[Items listed in a dataset]
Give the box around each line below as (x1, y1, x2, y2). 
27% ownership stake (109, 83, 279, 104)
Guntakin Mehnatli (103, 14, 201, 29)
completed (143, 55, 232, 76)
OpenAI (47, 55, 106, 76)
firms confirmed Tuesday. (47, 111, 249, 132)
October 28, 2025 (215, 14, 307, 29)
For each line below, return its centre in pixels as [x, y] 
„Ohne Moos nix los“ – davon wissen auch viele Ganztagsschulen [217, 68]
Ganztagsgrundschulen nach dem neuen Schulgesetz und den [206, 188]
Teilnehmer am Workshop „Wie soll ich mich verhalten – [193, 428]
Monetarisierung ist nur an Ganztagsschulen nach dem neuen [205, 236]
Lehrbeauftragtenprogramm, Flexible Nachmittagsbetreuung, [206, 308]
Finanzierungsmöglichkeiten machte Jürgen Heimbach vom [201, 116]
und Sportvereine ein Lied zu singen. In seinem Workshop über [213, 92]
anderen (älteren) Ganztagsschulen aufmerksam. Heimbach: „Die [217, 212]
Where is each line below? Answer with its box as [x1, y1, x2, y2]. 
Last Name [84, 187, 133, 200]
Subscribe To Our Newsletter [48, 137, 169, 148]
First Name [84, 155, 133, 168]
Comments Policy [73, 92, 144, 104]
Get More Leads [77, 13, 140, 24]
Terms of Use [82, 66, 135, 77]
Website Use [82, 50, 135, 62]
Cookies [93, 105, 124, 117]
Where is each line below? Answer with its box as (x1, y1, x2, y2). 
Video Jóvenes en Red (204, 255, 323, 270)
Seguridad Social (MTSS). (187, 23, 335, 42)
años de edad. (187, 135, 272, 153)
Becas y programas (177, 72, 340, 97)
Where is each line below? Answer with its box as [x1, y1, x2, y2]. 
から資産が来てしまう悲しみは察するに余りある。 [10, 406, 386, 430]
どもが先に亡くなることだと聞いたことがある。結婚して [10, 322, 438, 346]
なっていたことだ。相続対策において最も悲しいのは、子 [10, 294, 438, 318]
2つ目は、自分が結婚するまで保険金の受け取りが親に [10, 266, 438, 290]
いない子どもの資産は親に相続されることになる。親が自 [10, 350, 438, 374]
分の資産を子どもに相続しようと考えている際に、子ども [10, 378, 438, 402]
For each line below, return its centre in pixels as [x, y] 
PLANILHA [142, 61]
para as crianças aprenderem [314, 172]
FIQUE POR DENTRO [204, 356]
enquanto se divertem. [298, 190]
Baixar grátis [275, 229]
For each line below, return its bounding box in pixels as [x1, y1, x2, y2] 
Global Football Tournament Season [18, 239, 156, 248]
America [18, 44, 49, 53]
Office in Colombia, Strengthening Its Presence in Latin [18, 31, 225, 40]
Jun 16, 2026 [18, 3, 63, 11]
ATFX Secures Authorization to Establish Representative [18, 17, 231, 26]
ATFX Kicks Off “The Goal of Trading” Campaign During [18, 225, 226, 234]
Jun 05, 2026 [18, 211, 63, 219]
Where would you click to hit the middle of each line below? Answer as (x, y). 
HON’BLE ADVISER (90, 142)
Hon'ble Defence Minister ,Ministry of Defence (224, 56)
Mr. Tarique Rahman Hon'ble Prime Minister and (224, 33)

### Task description
Repeat the data above exactly.

### Task output
Give the box around each line below as (x1, y1, x2, y2). 
27% ownership stake (109, 83, 279, 104)
Guntakin Mehnatli (103, 14, 201, 29)
completed (143, 55, 232, 76)
OpenAI (47, 55, 106, 76)
firms confirmed Tuesday. (47, 111, 249, 132)
October 28, 2025 (215, 14, 307, 29)
For each line below, return its centre in pixels as [x, y] 
„Ohne Moos nix los“ – davon wissen auch viele Ganztagsschulen [217, 68]
Ganztagsgrundschulen nach dem neuen Schulgesetz und den [206, 188]
Teilnehmer am Workshop „Wie soll ich mich verhalten – [193, 428]
Monetarisierung ist nur an Ganztagsschulen nach dem neuen [205, 236]
Lehrbeauftragtenprogramm, Flexible Nachmittagsbetreuung, [206, 308]
Finanzierungsmöglichkeiten machte Jürgen Heimbach vom [201, 116]
und Sportvereine ein Lied zu singen. In seinem Workshop über [213, 92]
anderen (älteren) Ganztagsschulen aufmerksam. Heimbach: „Die [217, 212]
Where is each line below? Answer with its box as [x1, y1, x2, y2]. 
Last Name [84, 187, 133, 200]
Subscribe To Our Newsletter [48, 137, 169, 148]
First Name [84, 155, 133, 168]
Comments Policy [73, 92, 144, 104]
Get More Leads [77, 13, 140, 24]
Terms of Use [82, 66, 135, 77]
Website Use [82, 50, 135, 62]
Cookies [93, 105, 124, 117]
Where is each line below? Answer with its box as (x1, y1, x2, y2). 
Video Jóvenes en Red (204, 255, 323, 270)
Seguridad Social (MTSS). (187, 23, 335, 42)
años de edad. (187, 135, 272, 153)
Becas y programas (177, 72, 340, 97)
Where is each line below? Answer with its box as [x1, y1, x2, y2]. 
から資産が来てしまう悲しみは察するに余りある。 [10, 406, 386, 430]
どもが先に亡くなることだと聞いたことがある。結婚して [10, 322, 438, 346]
なっていたことだ。相続対策において最も悲しいのは、子 [10, 294, 438, 318]
2つ目は、自分が結婚するまで保険金の受け取りが親に [10, 266, 438, 290]
いない子どもの資産は親に相続されることになる。親が自 [10, 350, 438, 374]
分の資産を子どもに相続しようと考えている際に、子ども [10, 378, 438, 402]
For each line below, return its centre in pixels as [x, y] 
PLANILHA [142, 61]
para as crianças aprenderem [314, 172]
FIQUE POR DENTRO [204, 356]
enquanto se divertem. [298, 190]
Baixar grátis [275, 229]
For each line below, return its bounding box in pixels as [x1, y1, x2, y2] 
Global Football Tournament Season [18, 239, 156, 248]
America [18, 44, 49, 53]
Office in Colombia, Strengthening Its Presence in Latin [18, 31, 225, 40]
Jun 16, 2026 [18, 3, 63, 11]
ATFX Secures Authorization to Establish Representative [18, 17, 231, 26]
ATFX Kicks Off “The Goal of Trading” Campaign During [18, 225, 226, 234]
Jun 05, 2026 [18, 211, 63, 219]
Where would you click to hit the middle of each line below? Answer as (x, y). 
HON’BLE ADVISER (90, 142)
Hon'ble Defence Minister ,Ministry of Defence (224, 56)
Mr. Tarique Rahman Hon'ble Prime Minister and (224, 33)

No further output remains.